In the data that follows, count each line with the string "PyTorch"; the reply is the number only.

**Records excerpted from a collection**
*** Begin section ***

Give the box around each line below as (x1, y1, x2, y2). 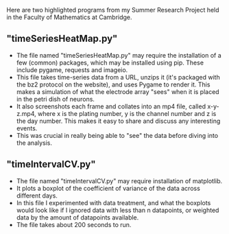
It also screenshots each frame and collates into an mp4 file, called (16, 102, 206, 110)
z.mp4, (16, 109, 37, 117)
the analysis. (16, 139, 53, 147)
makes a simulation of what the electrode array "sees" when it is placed (16, 87, 220, 95)
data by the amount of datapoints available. (16, 213, 139, 222)
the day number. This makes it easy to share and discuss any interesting (16, 117, 221, 125)
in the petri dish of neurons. (16, 95, 95, 103)
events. (16, 124, 38, 132)
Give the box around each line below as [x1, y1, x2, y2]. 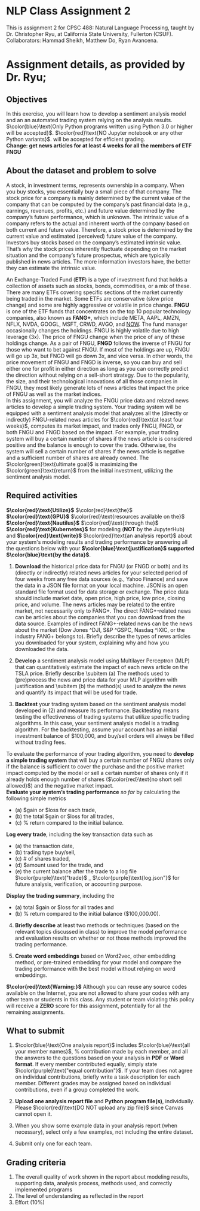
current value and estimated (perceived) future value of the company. [6, 232, 178, 240]
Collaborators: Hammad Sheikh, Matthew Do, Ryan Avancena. [6, 37, 158, 44]
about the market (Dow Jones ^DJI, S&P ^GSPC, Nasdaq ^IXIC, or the [14, 626, 185, 633]
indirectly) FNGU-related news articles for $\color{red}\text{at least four [6, 416, 184, 423]
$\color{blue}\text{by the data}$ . [6, 551, 91, 558]
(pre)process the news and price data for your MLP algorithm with [14, 676, 178, 683]
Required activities [6, 491, 78, 501]
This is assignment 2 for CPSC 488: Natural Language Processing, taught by [6, 24, 195, 31]
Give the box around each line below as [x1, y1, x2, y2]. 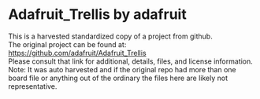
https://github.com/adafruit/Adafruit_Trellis [8, 48, 147, 57]
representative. [8, 81, 58, 91]
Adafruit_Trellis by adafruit [8, 5, 187, 24]
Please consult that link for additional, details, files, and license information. [8, 57, 254, 66]
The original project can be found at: [8, 39, 127, 49]
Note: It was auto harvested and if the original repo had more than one [8, 64, 236, 74]
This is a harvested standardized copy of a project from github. [8, 31, 213, 41]
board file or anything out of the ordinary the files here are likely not [8, 73, 228, 82]
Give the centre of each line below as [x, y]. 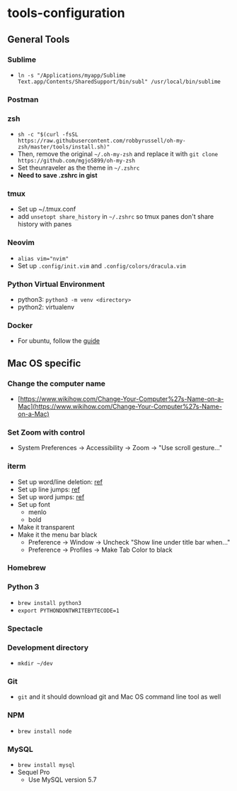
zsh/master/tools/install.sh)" [64, 147]
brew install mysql [46, 765]
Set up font [34, 504]
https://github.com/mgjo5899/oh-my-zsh [76, 161]
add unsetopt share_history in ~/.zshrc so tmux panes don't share [116, 217]
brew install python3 [49, 603]
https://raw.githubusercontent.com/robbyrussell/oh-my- [102, 141]
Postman [23, 99]
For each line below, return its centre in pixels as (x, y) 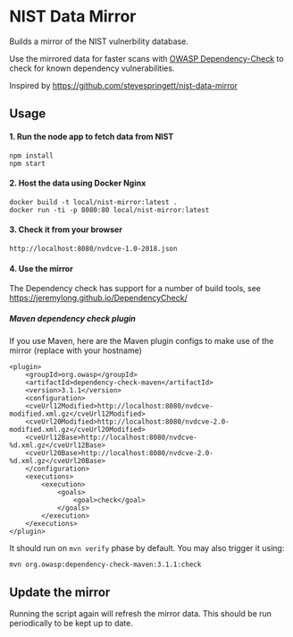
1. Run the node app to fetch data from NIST (92, 136)
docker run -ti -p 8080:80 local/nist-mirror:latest (109, 210)
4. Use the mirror (41, 268)
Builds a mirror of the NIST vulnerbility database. (99, 41)
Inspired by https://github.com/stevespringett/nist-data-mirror (124, 85)
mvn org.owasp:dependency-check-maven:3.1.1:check (105, 565)
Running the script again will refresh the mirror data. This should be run (141, 613)
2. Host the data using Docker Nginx (78, 183)
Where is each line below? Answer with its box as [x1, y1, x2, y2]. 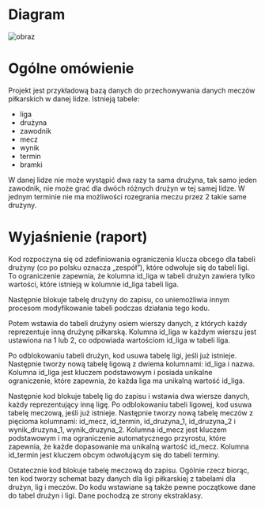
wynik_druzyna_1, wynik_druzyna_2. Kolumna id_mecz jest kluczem [8, 425, 227, 434]
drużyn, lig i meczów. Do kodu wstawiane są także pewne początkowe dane [8, 482, 256, 491]
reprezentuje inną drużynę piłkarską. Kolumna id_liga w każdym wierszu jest [8, 327, 257, 336]
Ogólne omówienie [8, 59, 134, 78]
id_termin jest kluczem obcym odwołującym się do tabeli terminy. [8, 449, 220, 460]
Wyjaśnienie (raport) [8, 228, 148, 246]
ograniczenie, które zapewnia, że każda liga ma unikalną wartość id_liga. [8, 376, 245, 385]
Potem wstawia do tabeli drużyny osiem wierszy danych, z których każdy [8, 318, 248, 328]
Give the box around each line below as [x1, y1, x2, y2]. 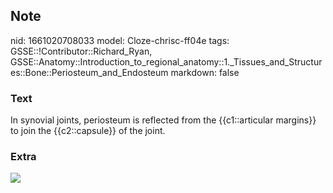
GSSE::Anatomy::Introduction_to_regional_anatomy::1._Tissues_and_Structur [10, 55, 323, 68]
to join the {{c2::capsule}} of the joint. [10, 125, 166, 137]
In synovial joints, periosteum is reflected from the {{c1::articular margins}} [10, 114, 317, 126]
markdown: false [170, 66, 240, 78]
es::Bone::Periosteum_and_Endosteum [10, 66, 169, 78]
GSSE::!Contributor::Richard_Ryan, [10, 45, 153, 57]
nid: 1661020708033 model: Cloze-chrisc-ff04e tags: [10, 34, 230, 46]
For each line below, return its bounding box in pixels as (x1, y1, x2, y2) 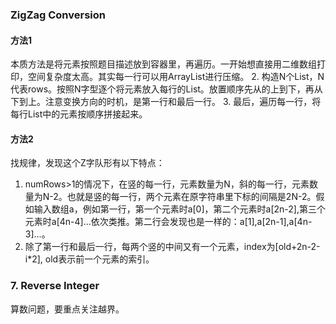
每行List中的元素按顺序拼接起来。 (10, 108, 148, 120)
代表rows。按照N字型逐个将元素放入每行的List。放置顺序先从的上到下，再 (10, 83, 315, 95)
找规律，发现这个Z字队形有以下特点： (10, 157, 165, 169)
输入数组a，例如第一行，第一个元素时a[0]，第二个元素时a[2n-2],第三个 (33, 203, 326, 215)
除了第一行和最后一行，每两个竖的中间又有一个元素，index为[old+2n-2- (24, 241, 321, 253)
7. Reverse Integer (10, 279, 100, 293)
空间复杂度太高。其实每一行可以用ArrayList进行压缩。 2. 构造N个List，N (27, 71, 325, 83)
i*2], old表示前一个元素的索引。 (24, 253, 155, 265)
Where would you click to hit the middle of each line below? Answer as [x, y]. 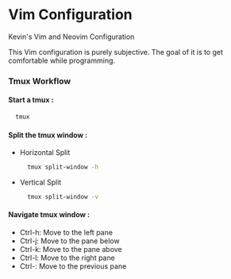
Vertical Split [40, 182]
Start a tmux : [31, 100]
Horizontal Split [45, 153]
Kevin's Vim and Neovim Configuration [71, 37]
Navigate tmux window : [49, 215]
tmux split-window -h [63, 167]
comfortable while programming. [62, 60]
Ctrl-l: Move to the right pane [67, 258]
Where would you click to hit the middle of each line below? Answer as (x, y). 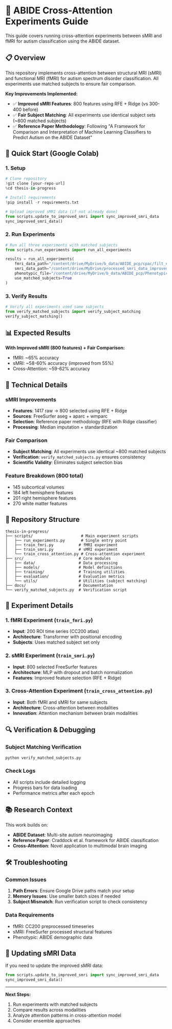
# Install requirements (31, 198)
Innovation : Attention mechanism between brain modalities (75, 713)
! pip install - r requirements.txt (42, 202)
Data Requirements (30, 915)
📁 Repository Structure (42, 520)
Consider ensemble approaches (46, 1021)
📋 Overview (26, 58)
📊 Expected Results (38, 333)
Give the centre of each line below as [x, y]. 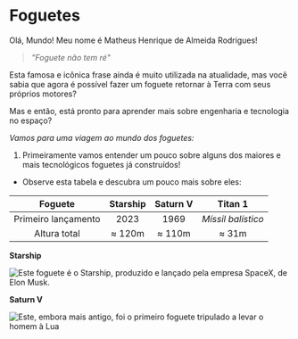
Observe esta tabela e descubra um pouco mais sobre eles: [132, 182]
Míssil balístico [233, 219]
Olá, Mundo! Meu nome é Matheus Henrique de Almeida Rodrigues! [133, 40]
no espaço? [31, 120]
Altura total [57, 233]
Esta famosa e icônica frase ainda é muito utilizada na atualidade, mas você [149, 74]
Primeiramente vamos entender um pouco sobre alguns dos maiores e [151, 155]
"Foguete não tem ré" [71, 57]
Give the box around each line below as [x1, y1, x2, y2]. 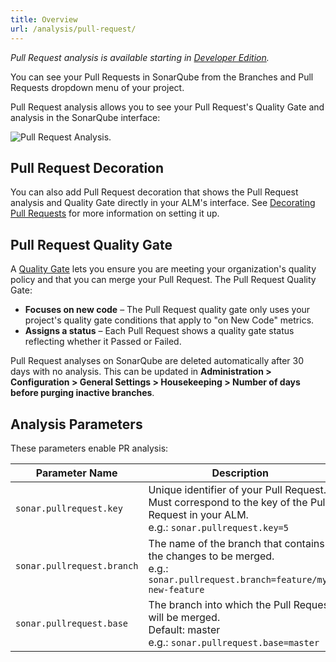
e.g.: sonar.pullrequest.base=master [148, 635, 320, 649]
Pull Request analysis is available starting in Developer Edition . [10, 51, 270, 63]
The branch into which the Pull [148, 597, 292, 611]
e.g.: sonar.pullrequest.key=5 [148, 520, 289, 534]
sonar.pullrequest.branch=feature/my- [148, 574, 333, 585]
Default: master [148, 622, 221, 636]
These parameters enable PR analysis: [10, 442, 169, 454]
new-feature [148, 584, 205, 595]
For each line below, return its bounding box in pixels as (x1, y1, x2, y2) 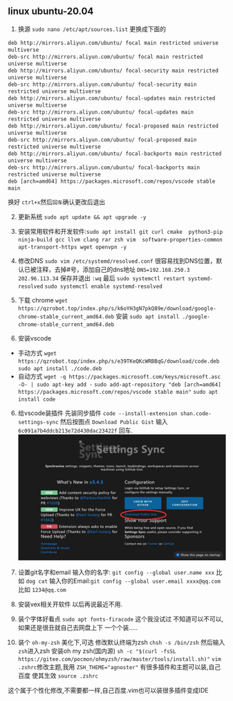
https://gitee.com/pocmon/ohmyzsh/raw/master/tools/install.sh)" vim (17, 655, 222, 663)
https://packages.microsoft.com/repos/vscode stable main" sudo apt (17, 388, 218, 395)
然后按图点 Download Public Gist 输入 (59, 417, 168, 426)
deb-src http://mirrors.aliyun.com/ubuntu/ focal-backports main (8, 164, 200, 171)
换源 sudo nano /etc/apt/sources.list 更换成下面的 (17, 24, 167, 33)
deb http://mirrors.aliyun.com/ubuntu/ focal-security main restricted (8, 67, 218, 74)
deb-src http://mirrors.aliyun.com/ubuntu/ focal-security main (8, 81, 197, 88)
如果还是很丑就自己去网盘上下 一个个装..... (17, 623, 138, 632)
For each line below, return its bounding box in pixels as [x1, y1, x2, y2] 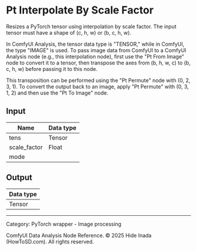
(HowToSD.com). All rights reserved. [6, 238, 94, 245]
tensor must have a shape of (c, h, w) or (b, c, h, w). [6, 29, 132, 36]
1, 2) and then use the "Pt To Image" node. [6, 89, 108, 96]
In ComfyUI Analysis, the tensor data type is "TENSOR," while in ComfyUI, [6, 40, 185, 48]
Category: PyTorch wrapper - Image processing [6, 221, 122, 228]
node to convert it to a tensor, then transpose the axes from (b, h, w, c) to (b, [6, 59, 191, 66]
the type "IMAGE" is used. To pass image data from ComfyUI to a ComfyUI [6, 46, 186, 53]
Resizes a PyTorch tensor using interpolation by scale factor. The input [6, 23, 177, 30]
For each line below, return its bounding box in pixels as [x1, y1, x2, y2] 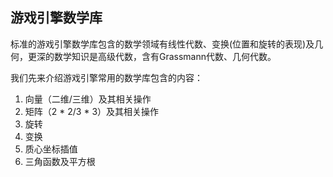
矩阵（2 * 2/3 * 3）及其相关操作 [24, 105, 160, 117]
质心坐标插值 [24, 143, 78, 155]
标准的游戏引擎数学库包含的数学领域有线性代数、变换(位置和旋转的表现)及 [10, 38, 315, 50]
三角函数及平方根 [24, 155, 96, 167]
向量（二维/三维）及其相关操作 [24, 93, 152, 105]
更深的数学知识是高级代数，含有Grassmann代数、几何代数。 [27, 50, 277, 62]
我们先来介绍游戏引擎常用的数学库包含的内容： [10, 71, 203, 83]
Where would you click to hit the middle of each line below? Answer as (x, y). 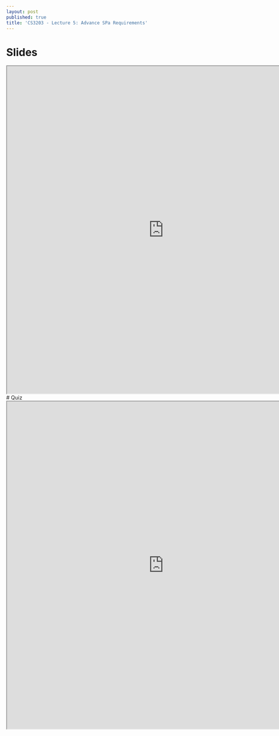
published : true (26, 17)
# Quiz (14, 398)
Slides (22, 52)
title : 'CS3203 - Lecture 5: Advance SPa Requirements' (77, 23)
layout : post (22, 12)
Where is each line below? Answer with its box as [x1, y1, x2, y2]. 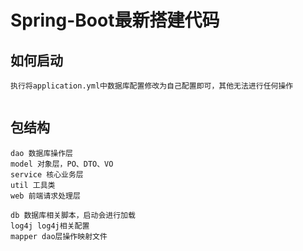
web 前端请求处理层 [10, 191, 81, 201]
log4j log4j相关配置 [10, 221, 90, 231]
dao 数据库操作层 [10, 148, 73, 158]
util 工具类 [10, 180, 56, 190]
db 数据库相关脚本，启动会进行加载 [10, 210, 136, 220]
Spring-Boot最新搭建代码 [10, 9, 220, 32]
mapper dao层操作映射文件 [10, 231, 108, 241]
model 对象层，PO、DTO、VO [10, 159, 114, 169]
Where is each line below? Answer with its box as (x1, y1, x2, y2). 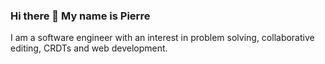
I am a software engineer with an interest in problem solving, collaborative (10, 32, 315, 44)
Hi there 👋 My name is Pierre (10, 9, 151, 23)
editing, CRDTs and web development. (10, 42, 168, 54)
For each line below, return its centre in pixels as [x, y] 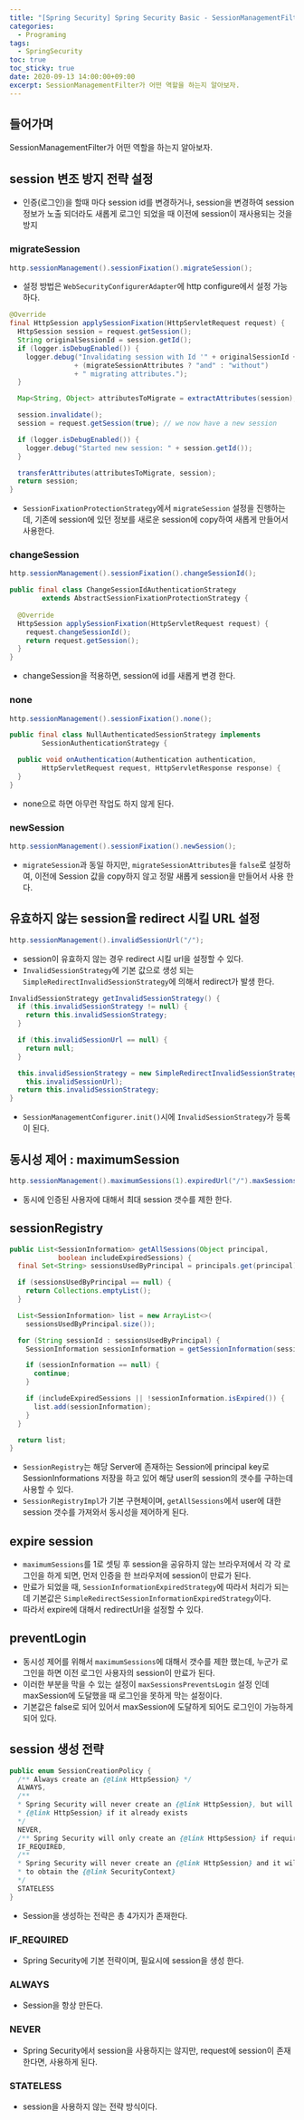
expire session [52, 1541]
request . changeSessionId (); [78, 632]
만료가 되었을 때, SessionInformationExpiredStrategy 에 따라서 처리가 [147, 1587]
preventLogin [48, 1638]
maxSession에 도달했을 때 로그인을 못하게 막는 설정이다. [122, 1695]
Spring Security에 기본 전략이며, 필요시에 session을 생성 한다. [133, 1960]
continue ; [52, 1373]
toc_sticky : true [42, 69]
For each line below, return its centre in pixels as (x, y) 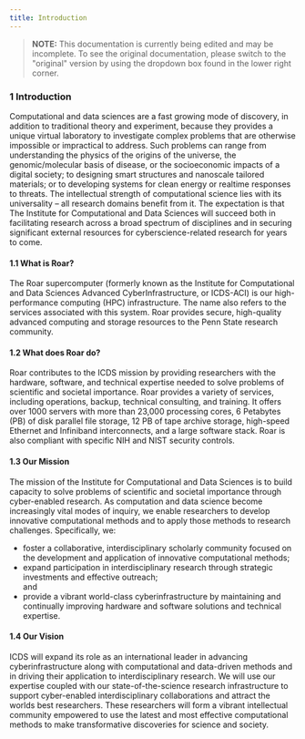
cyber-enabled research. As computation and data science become (136, 501)
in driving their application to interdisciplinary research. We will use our (142, 676)
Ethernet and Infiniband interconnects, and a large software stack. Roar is (147, 431)
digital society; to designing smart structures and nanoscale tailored (137, 174)
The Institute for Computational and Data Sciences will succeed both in (142, 213)
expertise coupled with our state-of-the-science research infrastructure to (149, 685)
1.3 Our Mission (40, 461)
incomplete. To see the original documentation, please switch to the (159, 53)
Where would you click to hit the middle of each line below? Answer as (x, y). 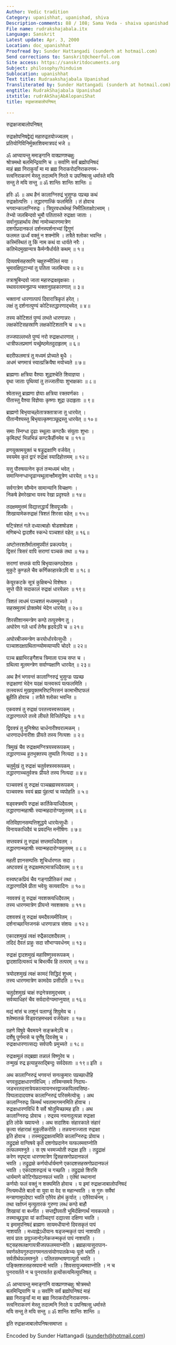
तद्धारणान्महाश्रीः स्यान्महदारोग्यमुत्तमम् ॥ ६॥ (46, 810)
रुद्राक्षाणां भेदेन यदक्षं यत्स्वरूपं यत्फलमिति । (47, 683)
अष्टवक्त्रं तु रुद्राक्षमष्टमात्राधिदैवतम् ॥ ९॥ (45, 867)
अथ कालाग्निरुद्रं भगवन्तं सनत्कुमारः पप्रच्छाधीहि (50, 1075)
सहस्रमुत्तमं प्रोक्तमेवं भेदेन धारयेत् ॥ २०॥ (44, 608)
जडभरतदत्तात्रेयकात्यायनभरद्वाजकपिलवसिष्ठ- (48, 1088)
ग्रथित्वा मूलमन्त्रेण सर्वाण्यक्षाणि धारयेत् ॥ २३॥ (48, 664)
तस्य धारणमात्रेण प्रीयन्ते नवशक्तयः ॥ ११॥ (46, 905)
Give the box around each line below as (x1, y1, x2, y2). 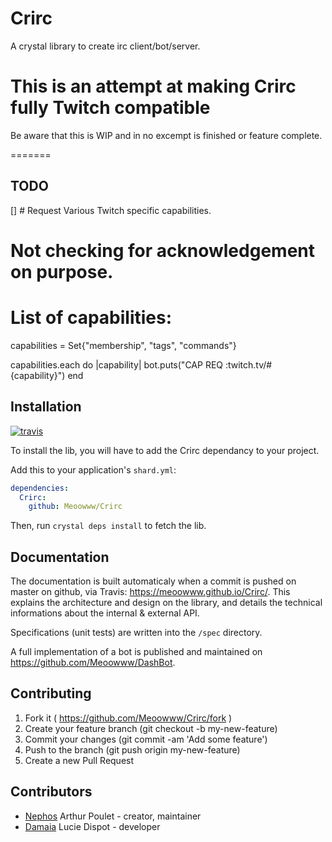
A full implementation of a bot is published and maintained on (10, 646, 263, 658)
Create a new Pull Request (24, 754, 135, 766)
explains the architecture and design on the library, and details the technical (10, 597, 323, 609)
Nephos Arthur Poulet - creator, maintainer (24, 810, 202, 822)
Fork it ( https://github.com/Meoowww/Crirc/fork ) (24, 712, 233, 724)
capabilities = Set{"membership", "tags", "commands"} (10, 339, 237, 351)
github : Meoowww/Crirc (28, 502, 123, 512)
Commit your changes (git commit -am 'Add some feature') (24, 733, 268, 745)
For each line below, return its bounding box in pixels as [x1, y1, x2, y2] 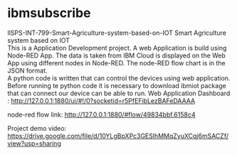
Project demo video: [7, 124, 67, 132]
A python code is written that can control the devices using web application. [7, 73, 231, 82]
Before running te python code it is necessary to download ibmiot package [7, 81, 226, 90]
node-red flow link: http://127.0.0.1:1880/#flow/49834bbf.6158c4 [7, 110, 196, 119]
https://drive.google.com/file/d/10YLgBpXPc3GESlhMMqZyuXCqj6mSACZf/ [7, 132, 229, 140]
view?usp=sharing [7, 139, 62, 147]
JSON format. [7, 66, 48, 75]
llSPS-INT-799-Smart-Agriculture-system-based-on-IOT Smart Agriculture [7, 28, 226, 37]
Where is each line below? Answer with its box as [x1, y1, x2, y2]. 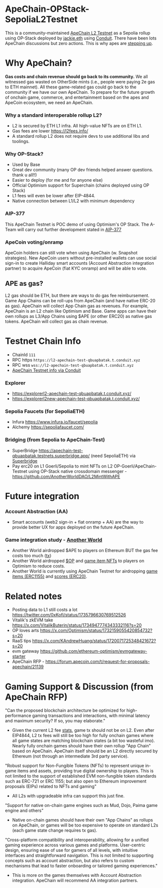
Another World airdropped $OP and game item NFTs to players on [12, 558, 145, 564]
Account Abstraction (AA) [5, 508, 68, 515]
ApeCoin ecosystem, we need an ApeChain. [5, 99, 93, 106]
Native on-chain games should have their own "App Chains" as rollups [12, 817, 153, 823]
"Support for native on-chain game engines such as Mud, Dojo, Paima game [5, 803, 158, 808]
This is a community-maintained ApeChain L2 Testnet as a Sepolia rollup [5, 30, 151, 36]
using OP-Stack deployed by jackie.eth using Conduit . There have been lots [5, 35, 157, 41]
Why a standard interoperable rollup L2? [5, 111, 102, 118]
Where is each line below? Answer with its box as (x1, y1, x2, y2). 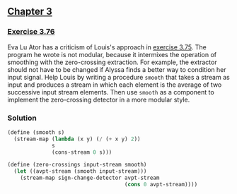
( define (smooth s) (7, 128, 65, 136)
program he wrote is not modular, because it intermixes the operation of (7, 50, 217, 59)
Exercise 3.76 (7, 27, 55, 37)
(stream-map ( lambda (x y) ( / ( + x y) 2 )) (13, 135, 141, 143)
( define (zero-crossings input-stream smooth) (7, 162, 147, 169)
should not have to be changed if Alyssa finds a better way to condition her (7, 65, 226, 73)
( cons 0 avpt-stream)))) (124, 181, 198, 188)
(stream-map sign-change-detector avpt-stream (20, 174, 160, 182)
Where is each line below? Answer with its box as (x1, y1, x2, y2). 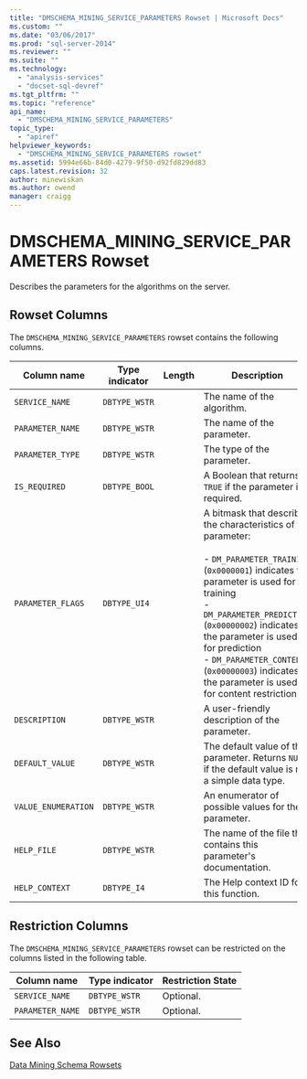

*** End section ***

**TASK ANSWER**
2